News You Can Use – August 25-August 29 2013

News You Can Use

“As an Eating Disorder Professional, I know that many of my clients that are in treatment for Anorexia, Bulimia, Bulimarexia, Binge Eating Disorder or Obesity are overwhelmed by all the information in the news about our health. In hopes of relieving some of the stress this can inflict on both my patients and readers, I’ve highlighted some of the weekly health news that was of particular interest to all of us at The Norton Center for Eating Disorders and Obesity. From my eating disorder and obesity treatment center in Cincinnati, here is your weekly news update for the week of August 25 – September 1 2013!”

Eating Disorder Anorexia May Be Linked to Brain Size – Scientists have discovered that the size of our brains may indicate the risk of developing an eating disorder, according to a study published in The Journal of the American Academy of Child and Adolescent Psychiatry. Learn More.

New Mexico Adult Obesity Rate Stabilizes – Awareness and prevention efforts in the fight against obesity in New Mexico appear to be starting to yield positive results. A report released from the Trust for America’s Health and the Robert Wood Johnson Foundation, F as in Fat: How Obesity Threatens America’s Future 2013, shows the number of obese adults in New Mexico is stabilizing. Learn More.

The 2013 Edition of ‘F as in Fat’ –  After three decades of increases, adult obesity rates remained level in every state except for one, Arkansas, in the past year, according to F as in Fat: How Obesity Threatens America’s Future 2013, a report from the Trust for America’s Health (TFAH) and the Robert Wood Johnson Foundation (RWJF). Learn More.

Baby Makes Four: When Mothers Have Eating Disorders – According to most mainstream media articles and more than a century of psychological research, eating disorders are the near-exclusive purview of young teenage girls. But what happens when that girl grows up? We know now that eating disorders can follow sufferers through college, young adulthood, and into partnerships, marriage, and pregnancy. As much as we assume that giving birth magically transforms a woman into a mother, the fact is that people are a package deal. Sometimes women experience a retreat of ED thoughts during pregnancy; for others, they get worse. Learn More.

Goodbye EDNOS, Hello OSFED – DSM-5 improved on upon DSM-IV by providing more detail about eating disorders that do not meet criteria for anorexia nervosa, bulimia nervosa, or binge eating disorder. These presentations were previously classified as Eating Disorder Not Otherwise Specified (EDNOS) in DSM-IV, but the category was renamed OSFED (Other Specified Feeding and Eating Disorders) in DSM-5.  Learn More.
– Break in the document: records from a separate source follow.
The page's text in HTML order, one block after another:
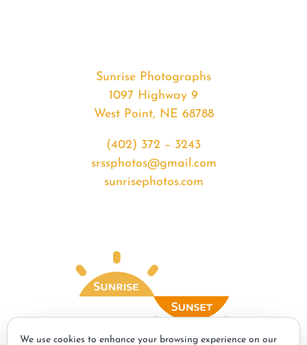
Sunrise Photographs
1097 Highway 9
West Point, NE 68788
(402) 372 – 3243
srssphotos@gmail.com
sunrisephotos.com
We use cookies to enhance your browsing experience on our
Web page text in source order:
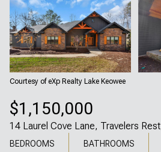
Courtesy of eXp Realty Lake Keowee
$1,150,000
14 Laurel Cove Lane, Travelers
BEDROOMS BATHROOMS
Friday
07

‘Almost Anorexic’ Ballerina Reveals Her Struggle – Many people who struggle with their body image fall into a gray area between having no eating disorder and full-blown anorexia nervosa. Jenni Schaefer, once a budding ballerina, shares her struggle in a new book ‘Almost Anorexic,’ co-authored with psychologist Jennifer Thomas. Learn More.
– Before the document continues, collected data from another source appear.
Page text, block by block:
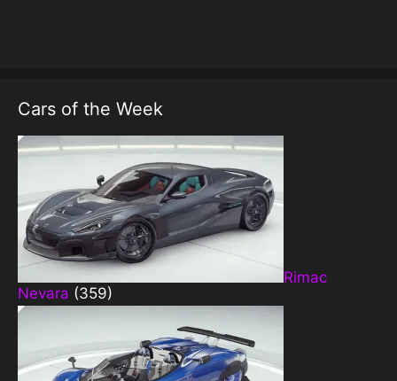
Cars of the Week
Rimac
Nevara (359)
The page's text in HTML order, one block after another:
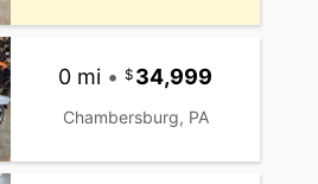
0 mi • 34,999
Chambersburg, PA
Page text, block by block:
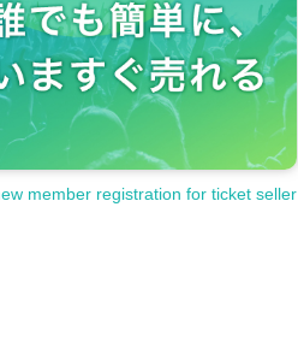
member registration for ticket seller

Antipsychotic Drugs May Triple Kids’ Diabetes Risk, Study Says – Antipsychotic medications such as Seroquel, Abilify and Risperdal can triple a child’s risk of developing type 2 diabetes within the first year of usage, according to a new study. Learn More.

How the Brain Remembers Pleasure: Implications for Addiction –  Key details of the way nerve cells in the brain remember pleasure are revealed in a study by University of Alabama at Birmingham researchers published today in the journal Nature Neuroscience. The molecular events that form such “reward memories” appear to differ from those created by drug addiction, despite the popular theory that addiction hijacks normal reward pathways. Learn More.

Were there any news articles that you saw this week that really grabbed your attention? Leave a comment with a link. If the article helped you, it will likely help some of my other readers!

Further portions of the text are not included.